Thomas Günther · Answer 6 · Tue Jul 09 2024 20:22:10 GMT+0800 (China Standard Time)

Many thanks for this effort!

I also checked the code with your testfile. With rel=False I got a resistance error of -3milliOhms plus +7% but with rel=True I got 3.7 milliOhms plus 7% which really makes sense. For the IP error I got $d\Phi=1.4|R|^(-0.5)$ which is very similar to the values in the upper right plot of Fig. 7 in Adrians paper ($1.92 |R|^(-0.61)$).

The error model is between 0.3 and 2.5 mrad (note the symlog scale) which makes sense to me.
We need to check with other files how robust this procedure is. Anyone with data is welcome to test and report.

Thomas Günther · Answer 7 · Tue Jul 09 2024 20:31:07 GMT+0800 (China Standard Time)

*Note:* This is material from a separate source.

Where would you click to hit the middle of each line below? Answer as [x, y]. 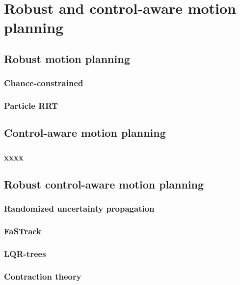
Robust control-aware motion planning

I just don't like the four possible different output arguments (ab only, ab/ax, ab/abip, ab/abip/ax) and that the first axes is lost in case of IP. I would rather redirect ip=True (or ip=anyarray) to do IP reciprocal analysis only so that it can also be used to do it spectrally and the output is the same.